• _EXERCISE GOAL_
Search the entries below for "Noble" and copy each matching line.

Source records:
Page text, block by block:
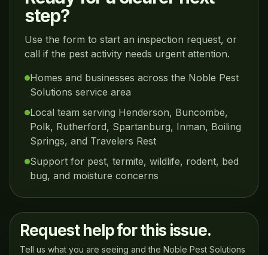
step?
Use the form to start an inspection request, or
call if the pest activity needs urgent attention.
Homes and businesses across the Noble Pest
Solutions service area
Local team serving Henderson, Buncombe,
Polk, Rutherford, Spartanburg, Inman, Boiling
Springs, and Travelers Rest
Support for pest, termite, wildlife, rodent, bed
bug, and moisture concerns
Request help for this issue.
Tell us what you are seeing and the Noble Pest Solutions
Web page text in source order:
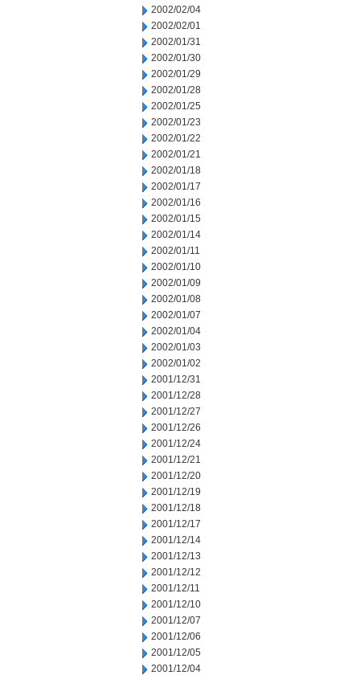
2002/02/04
2002/02/01
2002/01/31
2002/01/30
2002/01/29
2002/01/28
2002/01/25
2002/01/23
2002/01/22
2002/01/21
2002/01/18
2002/01/17
2002/01/16
2002/01/15
2002/01/14
2002/01/11
2002/01/10
2002/01/09
2002/01/08
2002/01/07
2002/01/04
2002/01/03
2002/01/02
2001/12/31
2001/12/28
2001/12/27
2001/12/26
2001/12/24
2001/12/21
2001/12/20
2001/12/19
2001/12/18
2001/12/17
2001/12/14
2001/12/13
2001/12/12
2001/12/11
2001/12/10
2001/12/07
2001/12/06
2001/12/05
2001/12/04

• _SOLVED PROBLEM_
Homes and businesses across the Noble Pest
Tell us what you are seeing and the Noble Pest Solutions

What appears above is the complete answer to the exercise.